“It’s a lot in the best way, you know? I’m so overwhelmed with joy and gratitude.”
Taylor plays Perfidia Beverly Hills, a revolutionary group leader, in One Battle After Another, and while she doesn’t seem to have much in common with her character, she identified with the way she is treated by other people.
She said: “What black women go through, that was easy to understand in Perfidia. It was easy to understand what it felt like to be ignored. It was easy to feel like what it felt like to be in survival mode. It was easy to understand what it felt like to not be feel seen or heard.
“I had just got out of [the film A Thousand and One], where I was somewhat of a complex woman that was trying to navigate motherhood.

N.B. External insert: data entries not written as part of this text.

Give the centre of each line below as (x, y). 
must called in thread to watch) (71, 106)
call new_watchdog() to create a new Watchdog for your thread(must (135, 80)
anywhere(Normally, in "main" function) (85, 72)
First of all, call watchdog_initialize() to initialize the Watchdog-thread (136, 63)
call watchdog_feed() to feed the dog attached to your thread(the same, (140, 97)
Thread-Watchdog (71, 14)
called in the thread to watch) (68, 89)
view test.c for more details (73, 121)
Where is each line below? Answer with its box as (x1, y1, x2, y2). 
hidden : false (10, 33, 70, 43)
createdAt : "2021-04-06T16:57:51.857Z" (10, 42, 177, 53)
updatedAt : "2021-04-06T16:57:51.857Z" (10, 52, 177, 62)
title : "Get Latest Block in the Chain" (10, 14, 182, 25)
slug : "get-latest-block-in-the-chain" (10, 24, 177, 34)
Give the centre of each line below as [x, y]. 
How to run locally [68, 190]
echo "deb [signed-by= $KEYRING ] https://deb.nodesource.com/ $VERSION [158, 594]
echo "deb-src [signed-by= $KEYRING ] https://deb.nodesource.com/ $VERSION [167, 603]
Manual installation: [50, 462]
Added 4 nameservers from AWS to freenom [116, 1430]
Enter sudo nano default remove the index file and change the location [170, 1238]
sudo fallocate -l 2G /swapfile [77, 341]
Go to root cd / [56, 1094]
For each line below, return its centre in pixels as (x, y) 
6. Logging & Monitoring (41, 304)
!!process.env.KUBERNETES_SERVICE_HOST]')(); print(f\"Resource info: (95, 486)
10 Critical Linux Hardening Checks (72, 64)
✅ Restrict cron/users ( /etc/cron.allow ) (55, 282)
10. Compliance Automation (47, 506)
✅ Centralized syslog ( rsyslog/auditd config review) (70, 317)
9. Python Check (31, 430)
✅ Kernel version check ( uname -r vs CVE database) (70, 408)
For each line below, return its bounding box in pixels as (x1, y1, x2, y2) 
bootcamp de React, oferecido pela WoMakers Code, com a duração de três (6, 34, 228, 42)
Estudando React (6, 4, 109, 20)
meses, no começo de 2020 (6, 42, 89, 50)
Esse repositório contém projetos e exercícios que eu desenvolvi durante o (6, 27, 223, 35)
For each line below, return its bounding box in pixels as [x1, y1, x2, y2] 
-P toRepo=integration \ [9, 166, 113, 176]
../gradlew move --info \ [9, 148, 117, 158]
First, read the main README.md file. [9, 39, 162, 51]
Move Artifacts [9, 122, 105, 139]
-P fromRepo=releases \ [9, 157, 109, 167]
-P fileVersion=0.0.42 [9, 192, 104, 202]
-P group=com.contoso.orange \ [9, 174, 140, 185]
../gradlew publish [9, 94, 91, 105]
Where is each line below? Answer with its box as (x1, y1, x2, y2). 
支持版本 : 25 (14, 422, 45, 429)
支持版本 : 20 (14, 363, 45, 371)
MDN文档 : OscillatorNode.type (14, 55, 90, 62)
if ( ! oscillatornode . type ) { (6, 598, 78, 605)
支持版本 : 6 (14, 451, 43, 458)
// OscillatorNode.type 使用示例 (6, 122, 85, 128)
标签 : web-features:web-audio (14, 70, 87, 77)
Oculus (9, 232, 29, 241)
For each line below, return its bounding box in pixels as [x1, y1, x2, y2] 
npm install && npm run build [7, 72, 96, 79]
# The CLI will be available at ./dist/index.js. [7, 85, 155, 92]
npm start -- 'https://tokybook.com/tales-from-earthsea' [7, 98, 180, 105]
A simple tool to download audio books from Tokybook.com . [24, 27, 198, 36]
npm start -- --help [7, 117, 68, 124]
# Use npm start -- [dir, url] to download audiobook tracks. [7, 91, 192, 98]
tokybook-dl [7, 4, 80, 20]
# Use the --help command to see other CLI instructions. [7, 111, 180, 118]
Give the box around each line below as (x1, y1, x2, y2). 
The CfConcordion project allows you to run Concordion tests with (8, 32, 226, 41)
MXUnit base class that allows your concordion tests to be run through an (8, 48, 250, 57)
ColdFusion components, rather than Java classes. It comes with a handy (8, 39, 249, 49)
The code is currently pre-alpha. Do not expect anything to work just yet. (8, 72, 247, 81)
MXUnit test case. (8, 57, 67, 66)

So I felt like with playing Perfidia, I was able to take the complexity up a few more notches.”
In the movie, Perfidia flees the US for Mexico, but sends a letter to her daughter, which she reads at the end of the movie.
And Taylor recalled how she and director Paul Thomas Anderson workshopped the note together and it made for an emotional moment during filming, particularly because of the illness of producer and first assistant director Adam Somner, who died of cancer in November 2024.
“It’s so crazy because that note that you hear, we did that in one take. And I just remember how emotional we were — me, Paul, and our sound guy,” Taylor said.
“We are all crying. And at that time, we were losing Adam.
“It was very, very heavy for all of us. And the perseverance, everything that we were going through, it was the last day of filming, and that letter just hit hard. Are you happy? Do you have love? I’m getting chills just thinking about it.”